* **PROBLEM STATEMENT**
Give the entries again exactly as they appear, but without the images.

* **SUPPLIED DATA**

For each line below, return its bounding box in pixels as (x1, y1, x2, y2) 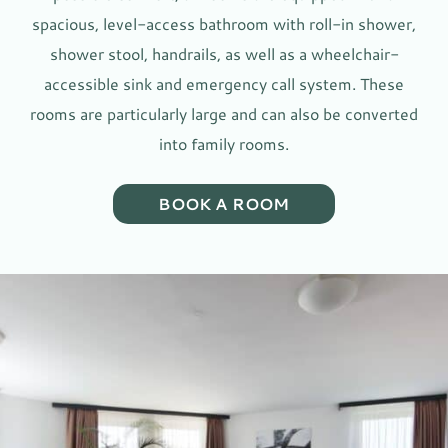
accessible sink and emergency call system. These (44, 72, 404, 95)
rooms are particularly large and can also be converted (30, 102, 418, 125)
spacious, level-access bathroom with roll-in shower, (32, 12, 416, 35)
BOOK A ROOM (158, 192, 290, 215)
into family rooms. (159, 132, 289, 155)
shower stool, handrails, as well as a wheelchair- (49, 42, 399, 65)
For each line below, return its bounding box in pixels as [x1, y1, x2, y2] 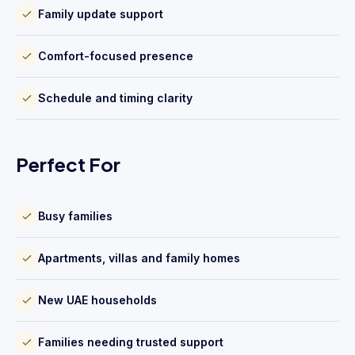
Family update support [38, 7, 163, 21]
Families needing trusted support [38, 335, 223, 349]
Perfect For [16, 152, 120, 176]
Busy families [38, 209, 113, 223]
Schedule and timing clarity [38, 91, 193, 105]
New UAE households [38, 293, 157, 307]
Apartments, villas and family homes [38, 251, 240, 265]
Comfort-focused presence [38, 49, 193, 63]
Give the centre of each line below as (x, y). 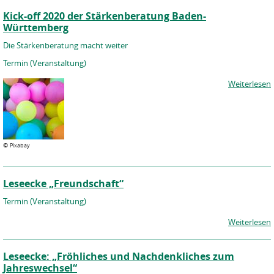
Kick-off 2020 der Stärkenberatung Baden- (105, 16)
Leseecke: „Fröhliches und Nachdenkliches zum (119, 256)
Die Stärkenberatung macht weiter (65, 45)
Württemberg (36, 28)
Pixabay (20, 145)
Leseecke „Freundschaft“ (63, 183)
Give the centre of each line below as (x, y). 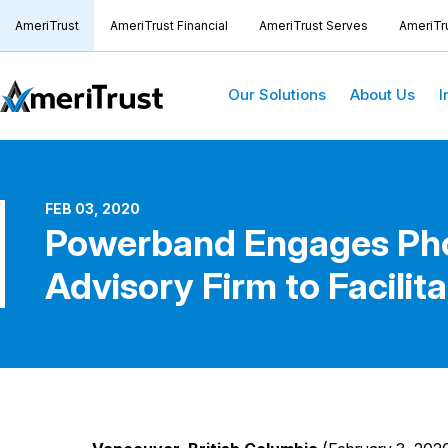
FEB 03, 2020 (92, 208)
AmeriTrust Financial (169, 25)
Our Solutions (277, 94)
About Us (382, 94)
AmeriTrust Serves (313, 25)
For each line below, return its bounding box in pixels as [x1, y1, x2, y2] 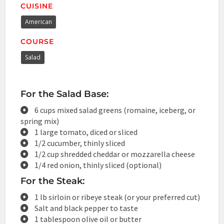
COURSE [20, 36, 54, 46]
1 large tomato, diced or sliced [34, 126, 138, 137]
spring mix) [20, 115, 59, 126]
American [25, 17, 52, 26]
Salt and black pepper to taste [34, 202, 138, 213]
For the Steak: [20, 175, 85, 186]
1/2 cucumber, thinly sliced [34, 137, 125, 148]
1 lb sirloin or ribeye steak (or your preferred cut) [34, 191, 200, 202]
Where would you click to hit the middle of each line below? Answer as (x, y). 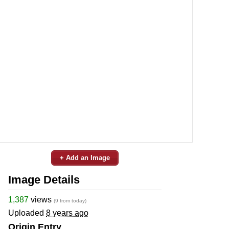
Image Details (44, 179)
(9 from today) (70, 200)
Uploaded (27, 213)
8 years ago (67, 213)
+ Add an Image (85, 157)
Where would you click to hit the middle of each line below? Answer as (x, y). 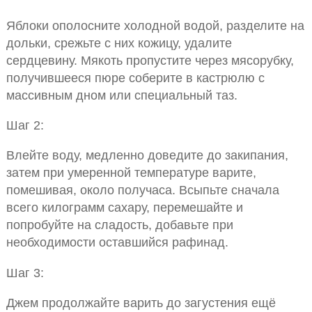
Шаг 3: (25, 272)
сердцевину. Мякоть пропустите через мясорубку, (150, 60)
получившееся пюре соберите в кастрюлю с (135, 77)
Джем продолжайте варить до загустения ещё (141, 303)
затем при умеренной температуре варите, (131, 173)
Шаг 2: (25, 125)
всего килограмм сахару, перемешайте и (124, 208)
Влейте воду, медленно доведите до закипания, (147, 155)
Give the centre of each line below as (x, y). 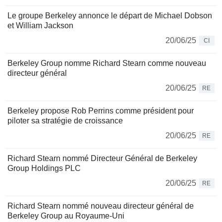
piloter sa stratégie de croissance (65, 121)
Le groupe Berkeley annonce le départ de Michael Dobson (110, 16)
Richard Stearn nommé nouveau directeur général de (101, 206)
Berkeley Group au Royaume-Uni (66, 216)
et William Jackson (40, 26)
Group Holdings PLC (44, 168)
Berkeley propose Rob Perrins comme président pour (101, 111)
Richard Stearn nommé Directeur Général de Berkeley (102, 159)
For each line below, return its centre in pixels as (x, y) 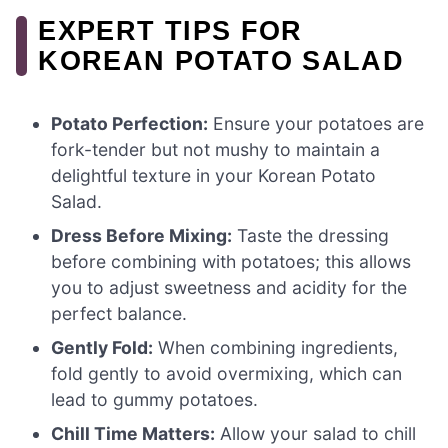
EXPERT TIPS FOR (170, 31)
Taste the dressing (311, 236)
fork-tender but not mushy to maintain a (216, 150)
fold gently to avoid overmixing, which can (227, 374)
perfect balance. (119, 314)
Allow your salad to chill (316, 434)
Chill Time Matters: (133, 434)
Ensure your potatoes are (316, 124)
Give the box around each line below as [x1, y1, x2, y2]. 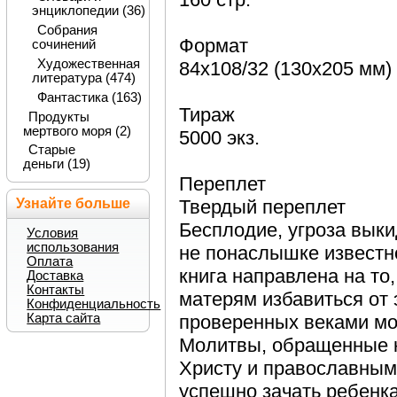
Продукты [27, 109, 90, 124]
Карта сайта [27, 310, 101, 325]
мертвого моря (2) [22, 123, 131, 138]
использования [27, 239, 120, 254]
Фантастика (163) [36, 90, 142, 105]
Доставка [27, 268, 84, 283]
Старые [27, 143, 75, 158]
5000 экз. [178, 127, 260, 150]
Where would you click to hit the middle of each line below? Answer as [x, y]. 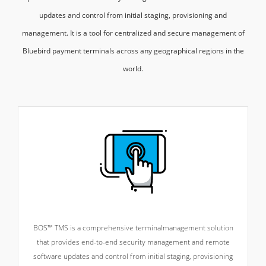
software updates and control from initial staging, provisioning [133, 256]
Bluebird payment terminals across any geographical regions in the [133, 51]
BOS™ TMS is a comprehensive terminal [98, 228]
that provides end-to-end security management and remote [133, 242]
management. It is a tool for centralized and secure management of [133, 33]
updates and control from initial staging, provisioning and [133, 15]
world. [133, 69]
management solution [198, 228]
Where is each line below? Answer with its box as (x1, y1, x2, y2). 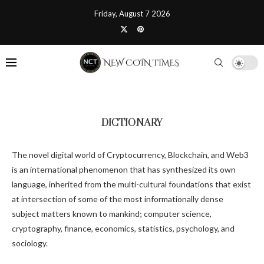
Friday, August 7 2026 (94, 9, 170, 18)
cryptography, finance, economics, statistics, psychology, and (12, 223, 235, 233)
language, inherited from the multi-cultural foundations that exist (12, 179, 251, 189)
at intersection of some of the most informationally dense (12, 194, 223, 204)
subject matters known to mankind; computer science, (12, 209, 212, 219)
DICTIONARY (101, 116, 163, 129)
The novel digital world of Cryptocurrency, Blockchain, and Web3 (12, 150, 249, 160)
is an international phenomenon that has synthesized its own (12, 164, 236, 174)
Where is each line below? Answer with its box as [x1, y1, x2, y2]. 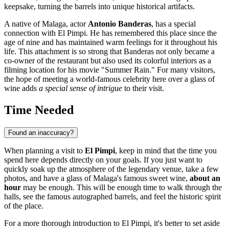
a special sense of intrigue [39, 84, 122, 93]
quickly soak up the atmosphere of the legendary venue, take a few [4, 165, 219, 174]
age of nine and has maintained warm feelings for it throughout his [4, 38, 217, 47]
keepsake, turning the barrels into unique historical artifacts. [4, 2, 195, 11]
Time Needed [4, 103, 74, 117]
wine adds [4, 84, 39, 93]
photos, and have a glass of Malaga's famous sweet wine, [4, 174, 190, 183]
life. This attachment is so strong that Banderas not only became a [4, 47, 215, 56]
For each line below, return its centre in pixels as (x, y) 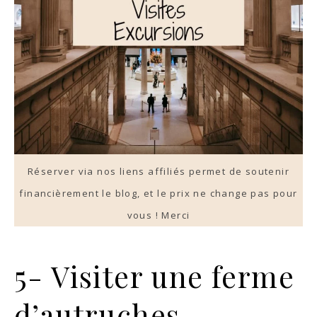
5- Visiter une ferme (154, 276)
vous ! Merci (158, 215)
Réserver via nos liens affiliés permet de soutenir (158, 172)
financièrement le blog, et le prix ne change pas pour (158, 194)
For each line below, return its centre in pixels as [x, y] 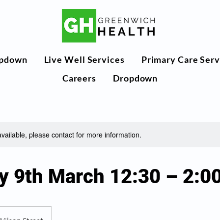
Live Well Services [84, 59]
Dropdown [136, 78]
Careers [79, 78]
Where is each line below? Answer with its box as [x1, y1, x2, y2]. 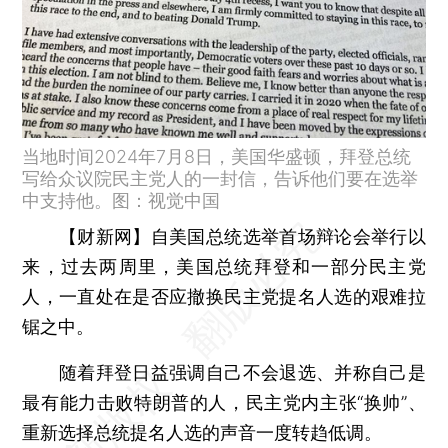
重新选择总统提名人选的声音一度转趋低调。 [22, 421, 383, 443]
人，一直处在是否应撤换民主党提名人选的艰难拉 [22, 285, 426, 307]
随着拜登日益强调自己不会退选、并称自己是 [22, 361, 426, 383]
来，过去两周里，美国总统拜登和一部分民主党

* **SOLUTION FOR THIS EXERCISE**
For each line below, return its bounding box in pixels as (x1, y1, x2, y2) 
accessible sink and emergency call system. These (44, 72, 404, 95)
rooms are particularly large and can also be converted (30, 102, 418, 125)
spacious, level-access bathroom with roll-in shower, (32, 12, 416, 35)
BOOK A ROOM (158, 192, 290, 215)
into family rooms. (159, 132, 289, 155)
shower stool, handrails, as well as a wheelchair- (49, 42, 399, 65)
For each line below, return its bounding box in pixels as [x1, y1, x2, y2] 
Family update support [38, 7, 163, 21]
Families needing trusted support [38, 335, 223, 349]
Perfect For [16, 152, 120, 176]
Busy families [38, 209, 113, 223]
Schedule and timing clarity [38, 91, 193, 105]
New UAE households [38, 293, 157, 307]
Apartments, villas and family homes [38, 251, 240, 265]
Comfort-focused presence [38, 49, 193, 63]
Give the centre of each line below as (x, y). 
Kick-off 2020 der Stärkenberatung Baden- (105, 16)
Leseecke: „Fröhliches und Nachdenkliches zum (119, 256)
Die Stärkenberatung macht weiter (65, 45)
Württemberg (36, 28)
Pixabay (20, 145)
Leseecke „Freundschaft“ (63, 183)
Give the centre of each line below as (x, y). 
FEB 03, 2020 (92, 208)
AmeriTrust Financial (169, 25)
Our Solutions (277, 94)
About Us (382, 94)
AmeriTrust Serves (313, 25)
For each line below, return its bounding box in pixels as [x1, y1, x2, y2] 
COURSE [20, 36, 54, 46]
1 large tomato, diced or sliced [34, 126, 138, 137]
spring mix) [20, 115, 59, 126]
American [25, 17, 52, 26]
Salt and black pepper to taste [34, 202, 138, 213]
For the Steak: [20, 175, 85, 186]
1/2 cucumber, thinly sliced [34, 137, 125, 148]
1 lb sirloin or ribeye steak (or your preferred cut) [34, 191, 200, 202]
Where would you click to hit the middle of each line below? Answer as (x, y). 
Image Details (44, 179)
(9 from today) (70, 200)
Uploaded (27, 213)
8 years ago (67, 213)
+ Add an Image (85, 157)
Where would you click to hit the middle of each line below? Answer as (x, y). 
Шаг 3: (25, 272)
сердцевину. Мякоть пропустите через мясорубку, (150, 60)
получившееся пюре соберите в кастрюлю с (135, 77)
Джем продолжайте варить до загустения ещё (141, 303)
затем при умеренной температуре варите, (131, 173)
Шаг 2: (25, 125)
всего килограмм сахару, перемешайте и (124, 208)
Влейте воду, медленно доведите до закипания, (147, 155)
Give the centre of each line below as (x, y). 
piloter sa stratégie de croissance (65, 121)
Le groupe Berkeley annonce le départ de Michael Dobson (110, 16)
Richard Stearn nommé nouveau directeur général de (101, 206)
Berkeley Group au Royaume-Uni (66, 216)
et William Jackson (40, 26)
Group Holdings PLC (44, 168)
Berkeley propose Rob Perrins comme président pour (101, 111)
Richard Stearn nommé Directeur Général de Berkeley (102, 159)
For each line below, return its centre in pixels as (x, y) 
EXPERT TIPS FOR (170, 31)
Taste the dressing (311, 236)
fork-tender but not mushy to maintain a (216, 150)
fold gently to avoid overmixing, which can (227, 374)
perfect balance. (119, 314)
Allow your salad to chill (316, 434)
Chill Time Matters: (133, 434)
Ensure your potatoes are (316, 124)
Give the box around each line below as [x1, y1, x2, y2]. 
Продукты [27, 109, 90, 124]
Карта сайта [27, 310, 101, 325]
мертвого моря (2) [22, 123, 131, 138]
использования [27, 239, 120, 254]
Фантастика (163) [36, 90, 142, 105]
Доставка [27, 268, 84, 283]
Старые [27, 143, 75, 158]
5000 экз. [178, 127, 260, 150]
Where would you click to hit the middle of each line below? Answer as [x, y]. 
software updates and control from initial staging, provisioning [133, 256]
Bluebird payment terminals across any geographical regions in the [133, 51]
BOS™ TMS is a comprehensive terminal [98, 228]
that provides end-to-end security management and remote [133, 242]
management. It is a tool for centralized and secure management of [133, 33]
updates and control from initial staging, provisioning and [133, 15]
world. [133, 69]
management solution [198, 228]
Where is each line below? Answer with its box as (x1, y1, x2, y2). 
Friday, August 7 2026 (94, 9, 170, 18)
cryptography, finance, economics, statistics, psychology, and (12, 223, 235, 233)
language, inherited from the multi-cultural foundations that exist (12, 179, 251, 189)
at intersection of some of the most informationally dense (12, 194, 223, 204)
subject matters known to mankind; computer science, (12, 209, 212, 219)
DICTIONARY (101, 116, 163, 129)
The novel digital world of Cryptocurrency, Blockchain, and Web3 (12, 150, 249, 160)
is an international phenomenon that has synthesized its own (12, 164, 236, 174)
Where is each line below? Answer with its box as [x1, y1, x2, y2]. 
a special sense of intrigue [39, 84, 122, 93]
quickly soak up the atmosphere of the legendary venue, take a few [4, 165, 219, 174]
age of nine and has maintained warm feelings for it throughout his [4, 38, 217, 47]
keepsake, turning the barrels into unique historical artifacts. [4, 2, 195, 11]
Time Needed [4, 103, 74, 117]
wine adds [4, 84, 39, 93]
photos, and have a glass of Malaga's famous sweet wine, [4, 174, 190, 183]
life. This attachment is so strong that Banderas not only became a [4, 47, 215, 56]
For each line below, return its centre in pixels as (x, y) 
5- Visiter une ferme (154, 276)
vous ! Merci (158, 215)
Réserver via nos liens affiliés permet de soutenir (158, 172)
financièrement le blog, et le prix ne change pas pour (158, 194)
For each line below, return its centre in pixels as [x, y] 
Live Well Services [84, 59]
Dropdown [136, 78]
Careers [79, 78]
Where is each line below? Answer with its box as [x1, y1, x2, y2]. 
重新选择总统提名人选的声音一度转趋低调。 [22, 421, 383, 443]
人，一直处在是否应撤换民主党提名人选的艰难拉 [22, 285, 426, 307]
随着拜登日益强调自己不会退选、并称自己是 [22, 361, 426, 383]
来，过去两周里，美国总统拜登和一部分民主党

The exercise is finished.